3. Faites de la provenance une norme, pas un aveu. Exiger une ligne de note sur tout travail assisté par l'IA qui franchit une frontière — ce qui a été généré, ce qui a été vérifié, ce qui ne l'a pas été — coûte quelques secondes à l'émetteur et épargne au récepteur la reconstitution. Cela freine aussi discrètement le volume, car la production massive non relue devient visiblement attribuable.

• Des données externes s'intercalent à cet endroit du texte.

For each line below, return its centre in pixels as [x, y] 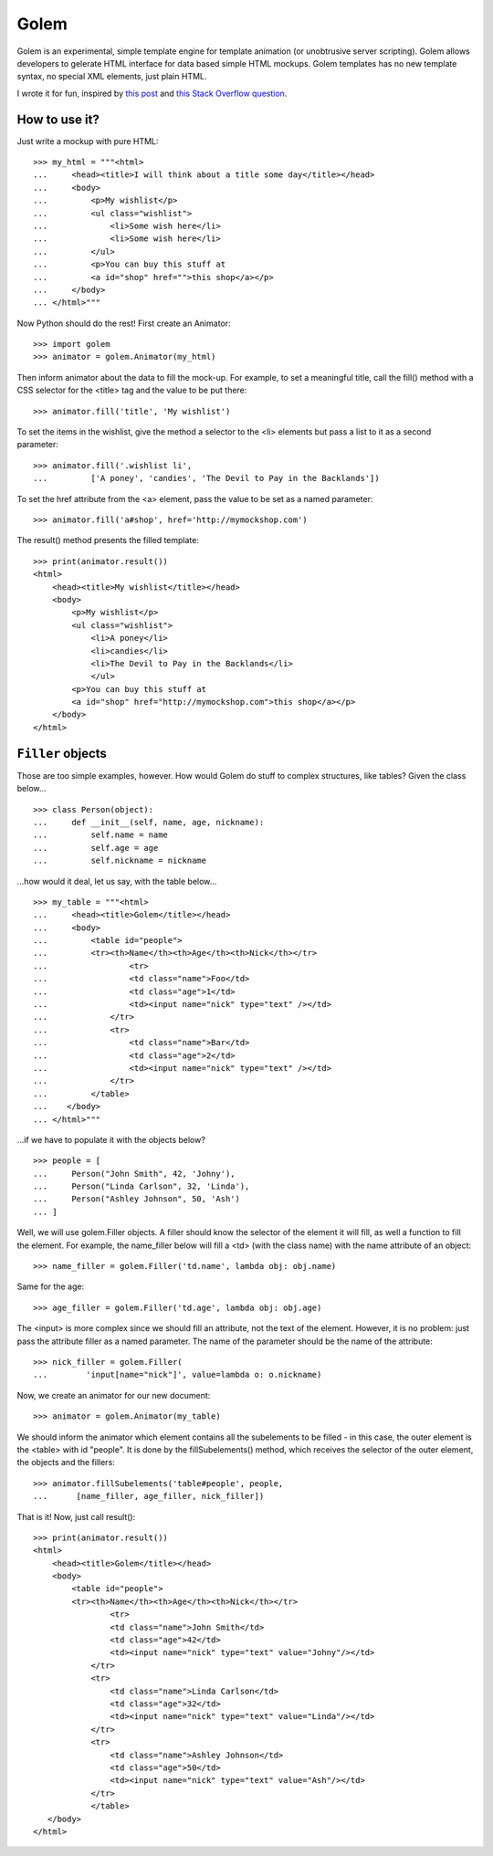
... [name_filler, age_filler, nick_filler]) [149, 1496]
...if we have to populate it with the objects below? [111, 1139]
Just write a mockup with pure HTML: [88, 141]
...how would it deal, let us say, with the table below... [117, 881]
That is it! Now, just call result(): [76, 1516]
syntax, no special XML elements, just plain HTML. [112, 77]
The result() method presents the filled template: [108, 540]
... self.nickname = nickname [120, 861]
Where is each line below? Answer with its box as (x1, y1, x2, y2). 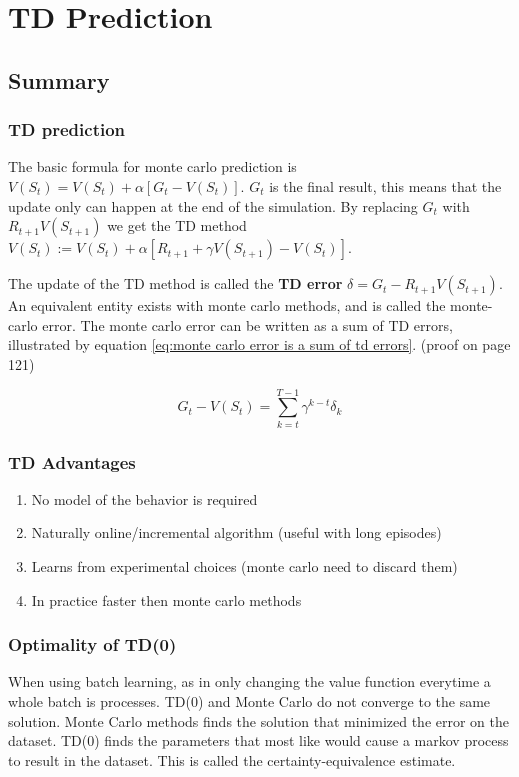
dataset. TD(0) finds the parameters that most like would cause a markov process (8, 730, 509, 751)
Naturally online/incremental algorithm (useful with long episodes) (31, 522, 442, 543)
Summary (8, 64, 110, 95)
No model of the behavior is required (31, 488, 258, 509)
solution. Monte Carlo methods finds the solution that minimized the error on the (8, 710, 509, 731)
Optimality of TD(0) (8, 632, 177, 657)
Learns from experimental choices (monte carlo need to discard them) (31, 556, 458, 577)
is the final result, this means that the (269, 175, 502, 196)
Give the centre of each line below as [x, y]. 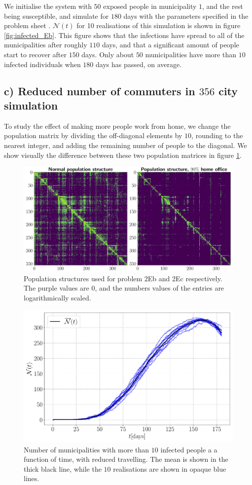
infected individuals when [42, 64]
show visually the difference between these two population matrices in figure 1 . [123, 155]
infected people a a [189, 449]
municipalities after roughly [46, 45]
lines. [32, 478]
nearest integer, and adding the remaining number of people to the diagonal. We [126, 145]
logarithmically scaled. [57, 297]
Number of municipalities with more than [87, 449]
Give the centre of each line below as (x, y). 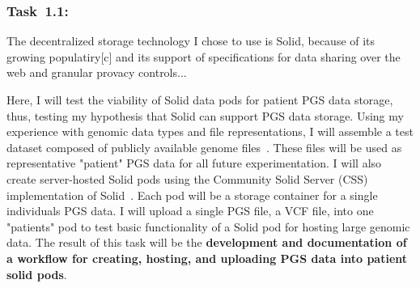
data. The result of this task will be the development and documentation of (207, 242)
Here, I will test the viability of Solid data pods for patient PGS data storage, (200, 100)
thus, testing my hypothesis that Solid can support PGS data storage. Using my (205, 115)
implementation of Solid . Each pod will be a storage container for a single (192, 195)
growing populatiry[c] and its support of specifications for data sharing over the (204, 56)
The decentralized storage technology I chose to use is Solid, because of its (191, 41)
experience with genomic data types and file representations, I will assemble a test (210, 131)
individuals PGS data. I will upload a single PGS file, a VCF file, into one (190, 211)
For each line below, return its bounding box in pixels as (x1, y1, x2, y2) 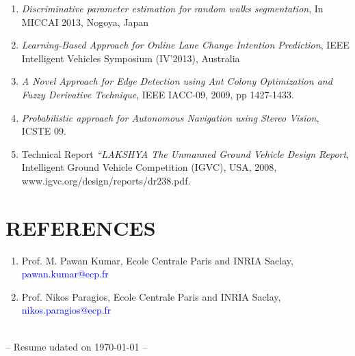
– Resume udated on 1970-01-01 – (5, 339, 148, 353)
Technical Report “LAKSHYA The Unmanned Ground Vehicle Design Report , (21, 146, 350, 161)
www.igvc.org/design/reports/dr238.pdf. (21, 173, 191, 187)
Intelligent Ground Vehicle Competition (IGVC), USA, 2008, (21, 160, 277, 174)
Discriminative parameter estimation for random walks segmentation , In (21, 1, 324, 15)
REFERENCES (5, 213, 156, 241)
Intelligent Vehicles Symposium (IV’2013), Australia (21, 51, 240, 65)
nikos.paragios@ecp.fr (21, 303, 111, 317)
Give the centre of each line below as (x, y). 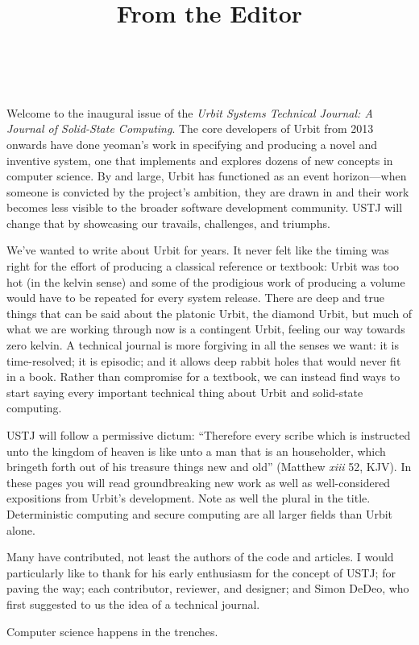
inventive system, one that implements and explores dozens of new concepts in (200, 160)
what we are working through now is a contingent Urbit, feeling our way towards (206, 329)
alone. (21, 529)
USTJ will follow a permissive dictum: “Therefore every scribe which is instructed (209, 435)
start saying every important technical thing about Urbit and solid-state (185, 392)
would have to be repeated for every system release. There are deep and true (196, 298)
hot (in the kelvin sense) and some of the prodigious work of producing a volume (206, 281)
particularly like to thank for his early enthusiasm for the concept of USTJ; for (201, 572)
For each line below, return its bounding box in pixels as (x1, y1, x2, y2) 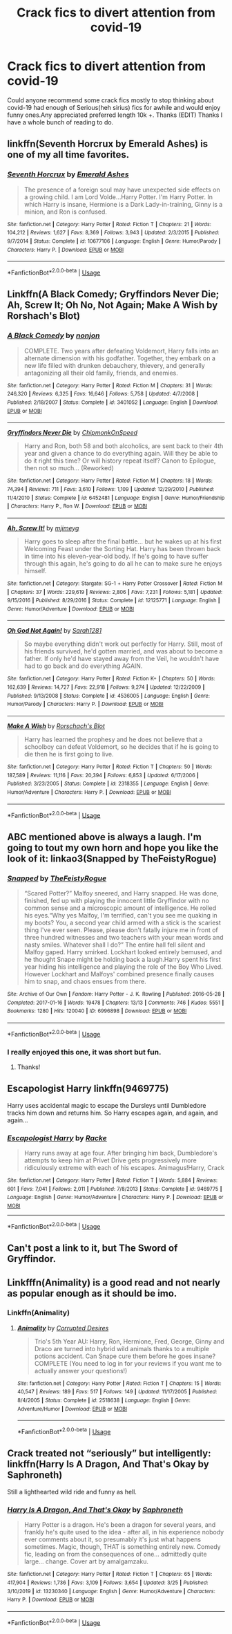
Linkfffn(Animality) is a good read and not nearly (7, 1276, 221, 1288)
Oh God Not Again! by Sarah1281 (7, 626, 102, 635)
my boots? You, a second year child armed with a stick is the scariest (23, 918, 221, 927)
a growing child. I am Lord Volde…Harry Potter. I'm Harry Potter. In (23, 192, 213, 201)
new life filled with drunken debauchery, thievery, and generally (23, 361, 205, 369)
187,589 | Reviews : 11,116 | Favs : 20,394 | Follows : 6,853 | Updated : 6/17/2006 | (7, 772, 199, 779)
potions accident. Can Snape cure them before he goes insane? (34, 1352, 216, 1360)
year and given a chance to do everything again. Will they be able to (23, 449, 218, 458)
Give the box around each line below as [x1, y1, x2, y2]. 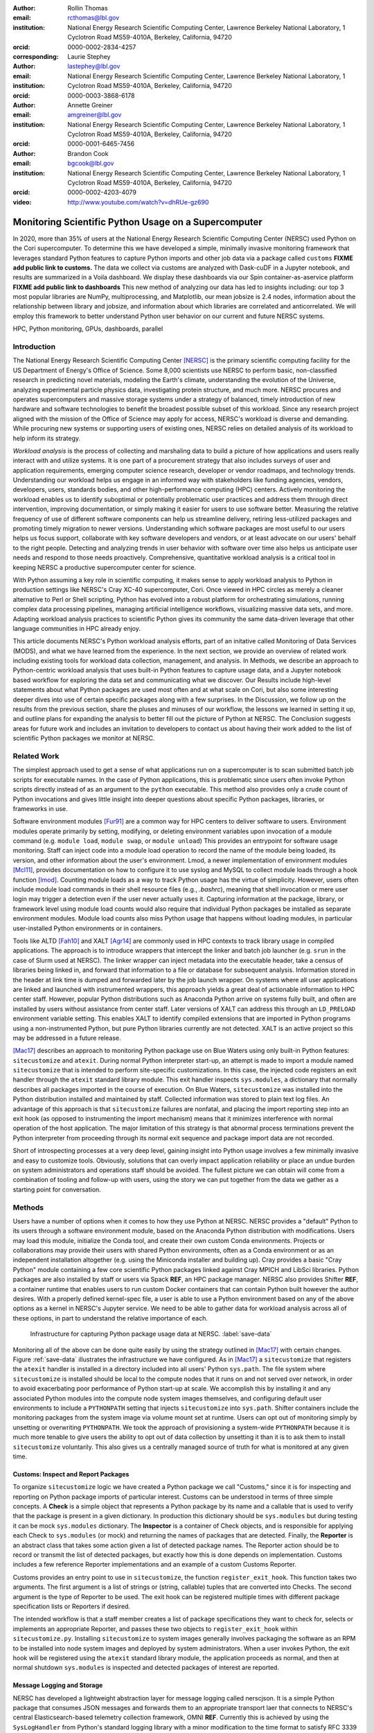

4. Rééquilibrez l'échantillon de ceux que vous interrogez. Les enquêtes d'adoption sondent presque toujours ceux qui génèrent. Sondez ceux qui reçoivent : quelle part de votre semaine passez-vous à corriger du travail assisté par l'IA que vous n'avez pas produit ? Cette seule question, posée à vos contributeurs individuels seniors, vous en dira plus sur votre vrai ROI IA que tout votre tableau de bord d'utilisation des licences.
Notez le schéma commun aux quatre : aucun ne ralentit l'adoption. Ils déplacent la mesure là où le coût atterrit réellement.
Une décision pour ce trimestre
Votre reprise liée à l'IA n'est pas une erreur d'arrondi, et elle n'est pas invisible parce qu'elle est petite. Elle est invisible parce que votre instrumentation s'arrête au moment de la génération, et que le coût commence un bureau plus loin.
La question n'est donc pas de savoir si votre IA crée de la valeur. Elle est plus étroite et bien plus soluble : dans vos deux workflows inter-équipes à plus fort volume, qui corrige aujourd'hui — et quelqu'un lui a-t-il déjà demandé combien de temps cela lui prend ?
Si vous ne pouvez pas nommer cette personne d'ici la fin de la semaine, vous n'avez pas un problème de ROI de l'IA. Vous avez un problème de mesure déguisé en ROI, et il continuera de vous dire exactement ce que vous voulez entendre tant que vous n'aurez pas déplacé le compteur de l'autre côté du passage de relais.